*WHAT IS EXPECTED:* Please write out exactly the lines of the data below from the line holding "Octa core (73, 190, 138, 208)" through the line holding "ANIMAL [15, 252, 116, 292]", and leave out the rest.

START SUPPLIED DATA

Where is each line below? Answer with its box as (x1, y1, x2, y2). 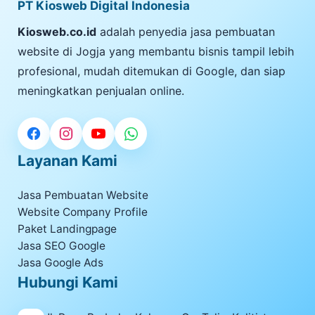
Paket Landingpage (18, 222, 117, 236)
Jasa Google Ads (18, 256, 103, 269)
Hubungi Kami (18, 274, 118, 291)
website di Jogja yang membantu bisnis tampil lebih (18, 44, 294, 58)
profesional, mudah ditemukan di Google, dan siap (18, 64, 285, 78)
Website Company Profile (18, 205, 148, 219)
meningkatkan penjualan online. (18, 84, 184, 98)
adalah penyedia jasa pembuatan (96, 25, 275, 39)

END SUPPLIED DATA
START SUPPLIED DATA

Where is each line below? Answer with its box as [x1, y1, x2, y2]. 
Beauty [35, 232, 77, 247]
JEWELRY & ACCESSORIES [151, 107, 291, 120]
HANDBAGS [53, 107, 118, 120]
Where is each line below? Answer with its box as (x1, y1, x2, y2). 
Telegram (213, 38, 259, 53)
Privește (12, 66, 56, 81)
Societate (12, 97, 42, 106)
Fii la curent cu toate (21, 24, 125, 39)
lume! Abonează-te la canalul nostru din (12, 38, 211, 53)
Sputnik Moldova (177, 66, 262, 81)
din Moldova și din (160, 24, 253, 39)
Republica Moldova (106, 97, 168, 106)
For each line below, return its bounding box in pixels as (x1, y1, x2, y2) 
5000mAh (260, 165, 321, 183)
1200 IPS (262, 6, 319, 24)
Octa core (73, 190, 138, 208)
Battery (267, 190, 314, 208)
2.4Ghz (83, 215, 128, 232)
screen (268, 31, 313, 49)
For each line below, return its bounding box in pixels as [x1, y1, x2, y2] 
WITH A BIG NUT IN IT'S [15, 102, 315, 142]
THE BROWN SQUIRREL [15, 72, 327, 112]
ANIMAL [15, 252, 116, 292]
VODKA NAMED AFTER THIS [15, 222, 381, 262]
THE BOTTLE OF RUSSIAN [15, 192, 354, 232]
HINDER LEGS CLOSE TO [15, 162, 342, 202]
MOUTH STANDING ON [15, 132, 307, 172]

END SUPPLIED DATA

*OUTPUT BELOW:*
Octa core (73, 190, 138, 208)
Battery (267, 190, 314, 208)
2.4Ghz (83, 215, 128, 232)
screen (268, 31, 313, 49)
For each line below, return its bounding box in pixels as [x1, y1, x2, y2] 
WITH A BIG NUT IN IT'S [15, 102, 315, 142]
THE BROWN SQUIRREL [15, 72, 327, 112]
ANIMAL [15, 252, 116, 292]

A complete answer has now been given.